I'll probably find I have a lot of random notes on Prague to transcribe soon. A lot are on a kooky idea for a novel, and I may have said enough already about novels I haven't actually gotten to writing. Meanwhile:
I'm enjoying The Coasts of Bohemia by Derek Sayer, not only because he gives a lot of detail on Czech history, but also because I like his ideas about identity, language, and nationhood (they're not congruent, basically). And he says this in the introduction:
From the vantage point of London, or Paris, or New York--or, not so very long ago, Moscow--it is possible to identify history with progress, to ascribe to it providence, directionality, and meaning. It is possible to write modernity in the singular, and to prattle about "the end of history." Such fables are believable precisely so long as the Bohemias of this world are forgotten. Their dislocation is the condition of our coherence. Viewed from Bohemia itself, the modern condition looks somewhat different. It is a chiaroscuro of beauties and terrors, whose colors are invariable more vibrant, and whose depths are much darker, than our anemic narratives of progress are apt to acknowledge. Modernity was never either singular or simple. It was always a "postmodern" polyphony, in which fragile stabilities of location and identity rested on the uncertain vicissitudes of power.

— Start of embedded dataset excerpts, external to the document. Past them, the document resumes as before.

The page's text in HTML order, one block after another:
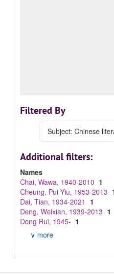
Filtered By
Subject: Chinese
Additional filters:
Names
Chai, Wawa, 1940-2010 1
Cheung, Pui Yiu, 1953-2013
Dai, Tian, 1934-2021
1
Deng, Weixian, 1939-2013 1
Dong Rui, 1945- 1
∨ more
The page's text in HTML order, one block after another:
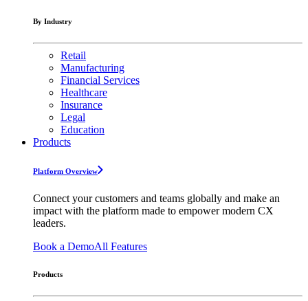
By Industry
Retail
Manufacturing
Financial Services
Healthcare
Insurance
Legal
Education
Products
Platform Overview
Connect your customers and teams globally and make an
impact with the platform made to empower modern CX
leaders.
Book a DemoAll Features
Products

That's very well said, though there's more. And much more significant when you consider it isn't just true of "modernity," but of all cultures and histories: not only do periodic accounts always exclude indigenous peoples, who continue on in the same actual present as the academics and ideologues who consign them to "the past," but for every age, the view of cultural historians remains narrowly focused on the most prestigious voices and views. Who knows what else might have been going on during "the age of Athenian greatness"?

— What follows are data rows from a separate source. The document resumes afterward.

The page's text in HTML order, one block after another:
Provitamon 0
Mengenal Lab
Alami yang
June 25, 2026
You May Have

Aside from (kind of) clearing up what all those defenestrations were about, Sayer provides lots of seductive details--as with the Renaissance mural discovered during a renovation project of 1919, depicting
a Talmudic legend in which the youngest of three sons, by refusing to join his brothers in an archery competition in which his father's exhumed corpse is the target, gains the inheritance.
It seems to me that has Lear beat all to hell.